WHAT IS BEING ASKED:
Once the line with "It is written in AsciiDoc. (43, 378)" is found in the entries below, print it and each following line exactly, stopping after the line with "Providing feedback about"; print nothing else.

___

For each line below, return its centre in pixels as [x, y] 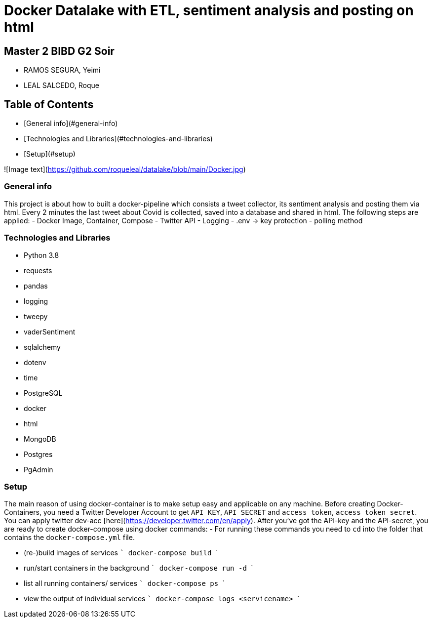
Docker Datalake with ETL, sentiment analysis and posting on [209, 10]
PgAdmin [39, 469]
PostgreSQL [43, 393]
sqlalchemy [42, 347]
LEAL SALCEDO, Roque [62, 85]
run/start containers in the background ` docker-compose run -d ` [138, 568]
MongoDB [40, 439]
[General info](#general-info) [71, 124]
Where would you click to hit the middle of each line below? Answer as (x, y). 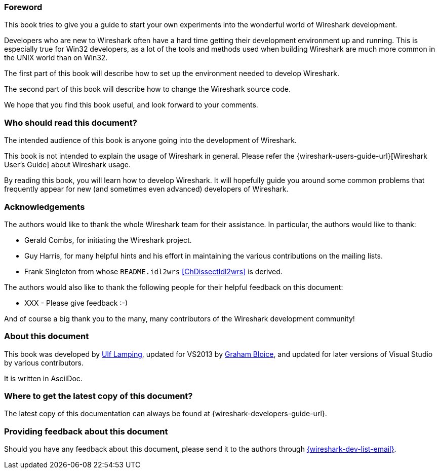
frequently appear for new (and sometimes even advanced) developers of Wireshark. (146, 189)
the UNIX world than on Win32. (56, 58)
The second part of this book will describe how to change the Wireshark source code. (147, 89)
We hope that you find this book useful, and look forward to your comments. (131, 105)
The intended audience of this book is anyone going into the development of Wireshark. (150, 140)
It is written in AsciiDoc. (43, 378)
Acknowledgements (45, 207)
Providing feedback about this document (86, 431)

___

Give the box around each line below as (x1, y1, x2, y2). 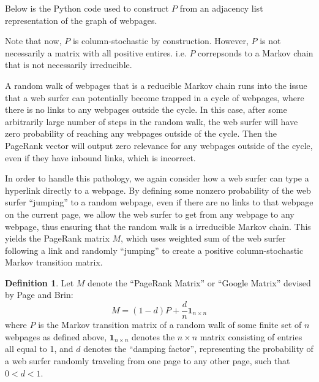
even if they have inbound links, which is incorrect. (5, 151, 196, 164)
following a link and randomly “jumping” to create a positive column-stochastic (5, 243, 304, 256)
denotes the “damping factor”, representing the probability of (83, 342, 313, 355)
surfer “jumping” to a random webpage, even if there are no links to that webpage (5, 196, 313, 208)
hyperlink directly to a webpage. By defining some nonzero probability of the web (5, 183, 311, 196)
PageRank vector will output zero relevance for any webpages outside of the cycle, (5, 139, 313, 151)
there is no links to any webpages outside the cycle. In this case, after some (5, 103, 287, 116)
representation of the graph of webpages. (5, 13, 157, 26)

___

RESPONSE AREA:
It is written in AsciiDoc. (43, 378)
Acknowledgements (45, 207)
Providing feedback about this document (86, 431)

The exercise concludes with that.